I have come to agree with Thomas Wood (and Frederic Bastiat) , war spending is almost always a drag on the economy hosting the pentagon trough.
New “defense” build up.
Sixteen years after W Bush’s massive pentagon spending spree with a couple of years of the “base” imposed “sequestration” slowing the rate of flow into the pentagon trough Trump is going full up Reagan starting from a much deeper trough. Yuuge!
https://www.defensenews.com/breaking-news/2018/02/07/congress-reaches-budget-deal-with-huge-defense-boost/:
“Senate leaders have reached a two-year deal that would set defense spending at $700 billion for 2018 and $716 billion for 2019.”
Authorization bill: tells the appropriation committee what the pentagon is allowed to spend. See the raise the army section of legislative part of US constitution.
“The caps, excluding OCO or Department of Energy funding, limit the Defense Department’s base budget to $549 billion for fiscal 2018 and $562 billion for fiscal 2019.”

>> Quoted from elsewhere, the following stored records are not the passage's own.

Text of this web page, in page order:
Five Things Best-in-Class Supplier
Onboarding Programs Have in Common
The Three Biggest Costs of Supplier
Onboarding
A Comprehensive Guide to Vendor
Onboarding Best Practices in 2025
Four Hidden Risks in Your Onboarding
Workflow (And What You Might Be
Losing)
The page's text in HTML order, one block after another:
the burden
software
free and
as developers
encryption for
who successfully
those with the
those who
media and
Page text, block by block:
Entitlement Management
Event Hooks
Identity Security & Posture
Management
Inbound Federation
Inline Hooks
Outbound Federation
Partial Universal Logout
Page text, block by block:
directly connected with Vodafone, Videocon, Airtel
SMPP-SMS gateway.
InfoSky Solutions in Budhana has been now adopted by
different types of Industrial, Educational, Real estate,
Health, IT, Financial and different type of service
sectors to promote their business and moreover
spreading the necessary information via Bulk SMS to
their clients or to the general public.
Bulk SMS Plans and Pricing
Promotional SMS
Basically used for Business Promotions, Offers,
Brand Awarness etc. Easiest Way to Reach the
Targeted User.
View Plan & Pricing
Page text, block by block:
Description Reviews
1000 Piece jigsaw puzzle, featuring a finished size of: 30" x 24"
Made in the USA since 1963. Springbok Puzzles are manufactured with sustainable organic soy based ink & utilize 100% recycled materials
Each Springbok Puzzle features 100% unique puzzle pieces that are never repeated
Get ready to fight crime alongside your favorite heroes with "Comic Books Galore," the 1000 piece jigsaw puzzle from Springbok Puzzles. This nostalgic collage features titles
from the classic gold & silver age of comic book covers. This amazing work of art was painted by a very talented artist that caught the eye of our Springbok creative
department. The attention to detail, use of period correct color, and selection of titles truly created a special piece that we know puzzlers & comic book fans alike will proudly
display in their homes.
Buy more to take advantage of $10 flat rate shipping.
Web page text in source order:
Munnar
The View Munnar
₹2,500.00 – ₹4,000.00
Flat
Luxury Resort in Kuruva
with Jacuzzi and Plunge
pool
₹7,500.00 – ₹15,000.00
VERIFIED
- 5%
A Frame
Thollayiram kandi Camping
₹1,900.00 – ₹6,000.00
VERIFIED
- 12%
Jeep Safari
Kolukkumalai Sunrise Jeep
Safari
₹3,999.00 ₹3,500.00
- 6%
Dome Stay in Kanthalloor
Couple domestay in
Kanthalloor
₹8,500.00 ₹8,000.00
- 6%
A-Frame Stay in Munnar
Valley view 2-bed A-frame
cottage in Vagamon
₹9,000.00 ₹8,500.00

Will it be enough to occupy Iran?
“One of the most curious and least edifying sights in the Reagan era was to see Reaganites completely change their tune of a lifetime. At the beginning of the Reagan administration, the conservative Republicans in the House, convinced deficits would disappear immediately, received a terrific shock when asked by the Reagan administration to vote for the usual annual increase in the statutory debt limit. These Republicans, some literally with tears in their eyes, …were doing it just this once because they trusted Ronald Reagan to balance the budget from then on…..The rest, alas, is history and conservative Republicans never saw fit to cry again. Instead they found themselves adjusting rather easily to the new era of huge permanent deficits…”
Murray N. Rothbard, “The Myths of Reaganomics”
It didn’t take long to see that Reagan proved deficits–thank you, Lafferites– don’t matter. Or rather they didn’t until Jan. 2009.
https://www.youtube.com/watch?v=uhiCFdWeQfA
Professor Chinn!!!!!!! [waving arms vehemently in the air] Professor Chinn!!!!! [exasperatingly sighs in frustration] Professor Chinn!!!! [fires a flare gun inside the classroom, igniting the ceiling tiles]
https://youtu.be/XchwE9zVdnw?t=1s
Keynesian Stimulus!!!!!
Well, leave it to PeakTrader to entertain us with his spasm of ad hoc after-the-fact rationalizations. Poor deluded fella, he doesn’t have a clue. What we are treated to is all kinds of “long wave” mumbo-jumbo; measuring average GDP from trough to peak; avoiding the main question, which was why potential GDP didn’t respond as promised; refusing to acknowledge that the three explicit predictions from supply siders failed to happen; etc. I can just picture the pathetic creature at the Church of the Holy Supply Sider genuflecting before the statue of St. Ronnie while desperately clutching his rosary and reciting the Laffer Prayer. So sad.
Every economic expansion ends in accelerating inflation and monetary tightening. However, supply side economics has a lasting effect in generating greater output.
Unfortunately, in the Obama years, Obamacare reduced middle class discretionary income, Dodd-Frank made it harder for many households and small businesses to borrow, excessive regulations were destructive to businesses, including smaller banks, along with more legal challenges, greater progressive taxes dampened growth, wasteful spending, with high government debt and large budget deficits, continued, and just too many other dumb policies, like Cash-for-Clunkers — paying people with their own tax money to destroy their cars and driving-up used car prices.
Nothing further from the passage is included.